··· Data records

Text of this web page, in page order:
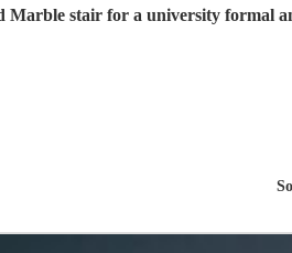
Marble stair for a university formal
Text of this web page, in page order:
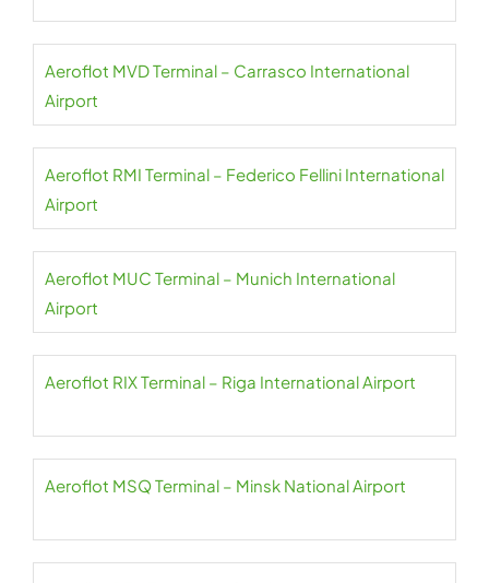
Aeroflot MVD Terminal – Carrasco International
Airport
Aeroflot RMI Terminal – Federico Fellini International
Airport
Aeroflot MUC Terminal – Munich International
Airport
Aeroflot RIX Terminal – Riga International Airport
Aeroflot MSQ Terminal – Minsk National Airport
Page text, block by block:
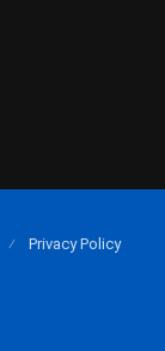
Privacy Policy
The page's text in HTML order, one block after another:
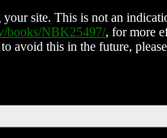
site. This is not an
books/NBK25497/, for more
avoid this in the future,
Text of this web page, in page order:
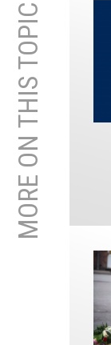
MORE ON THIS TOPIC
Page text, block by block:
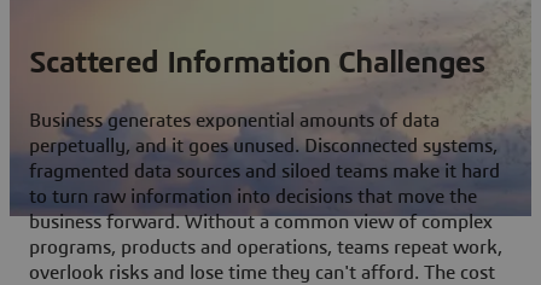
Scattered Information Challenges
Business generates exponential amounts of data
perpetually, and it goes unused. Disconnected systems,
fragmented data sources and siloed teams make it hard
to turn raw information into decisions that move the
business forward. Without a common view of complex
programs, products and operations, teams repeat work,
overlook risks and lose time they can't afford. The cost
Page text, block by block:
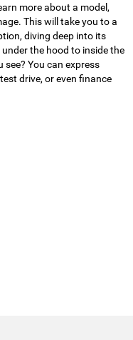
more about a model,
This will take you to a
diving deep into its
the hood to inside the
see? You can express
drive, or even finance
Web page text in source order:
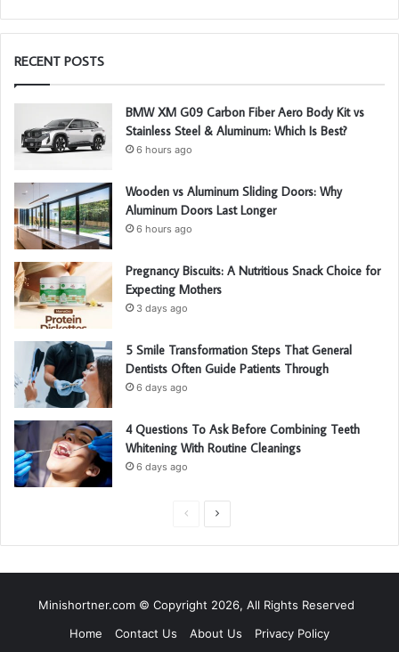
RECENT POSTS
BMW XM G09 Carbon Fiber Aero Body Kit vs
Stainless Steel & Aluminum: Which Is Best?
6 hours ago
Wooden vs Aluminum Sliding Doors: Why
Aluminum Doors Last Longer
6 hours ago
Pregnancy Biscuits: A Nutritious Snack Choice for
Expecting Mothers
3 days ago
5 Smile Transformation Steps That General
Dentists Often Guide Patients Through
6 days ago
4 Questions To Ask Before Combining Teeth
Whitening With Routine Cleanings
6 days ago
i
o
p
a
Minishortner.com © Copyright 2026, All Rights Reserved
Home
Contact Us About Us Privacy Policy
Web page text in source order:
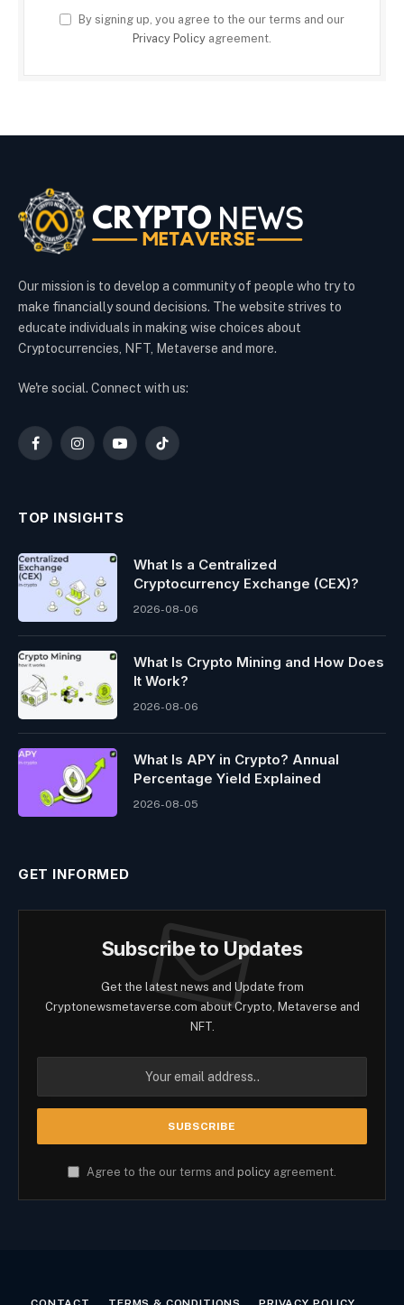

······

(Work item): Would you restate the listing word for word and leave every picture out?

(Task response):
Text of this web page, in page order:
Marble stair for a university formal
Text of this web page, in page order:
Aeroflot MVD Terminal – Carrasco International
Airport
Aeroflot RMI Terminal – Federico Fellini International
Airport
Aeroflot MUC Terminal – Munich International
Airport
Aeroflot RIX Terminal – Riga International Airport
Aeroflot MSQ Terminal – Minsk National Airport
Page text, block by block:
Privacy Policy
The page's text in HTML order, one block after another:
site. This is not an
books/NBK25497/, for more
avoid this in the future,
Text of this web page, in page order:
MORE ON THIS TOPIC
Page text, block by block:
Scattered Information Challenges
Business generates exponential amounts of data
perpetually, and it goes unused. Disconnected systems,
fragmented data sources and siloed teams make it hard
to turn raw information into decisions that move the
business forward. Without a common view of complex
programs, products and operations, teams repeat work,
overlook risks and lose time they can't afford. The cost
Page text, block by block:
more about a model,
This will take you to a
diving deep into its
the hood to inside the
see? You can express
drive, or even finance
Web page text in source order:
RECENT POSTS
BMW XM G09 Carbon Fiber Aero Body Kit vs
Stainless Steel & Aluminum: Which Is Best?
6 hours ago
Wooden vs Aluminum Sliding Doors: Why
Aluminum Doors Last Longer
6 hours ago
Pregnancy Biscuits: A Nutritious Snack Choice for
Expecting Mothers
3 days ago
5 Smile Transformation Steps That General
Dentists Often Guide Patients Through
6 days ago
4 Questions To Ask Before Combining Teeth
Whitening With Routine Cleanings
6 days ago
i
o
p
a
Minishortner.com © Copyright 2026, All Rights Reserved
Home
Contact Us About Us Privacy Policy
Web page text in source order:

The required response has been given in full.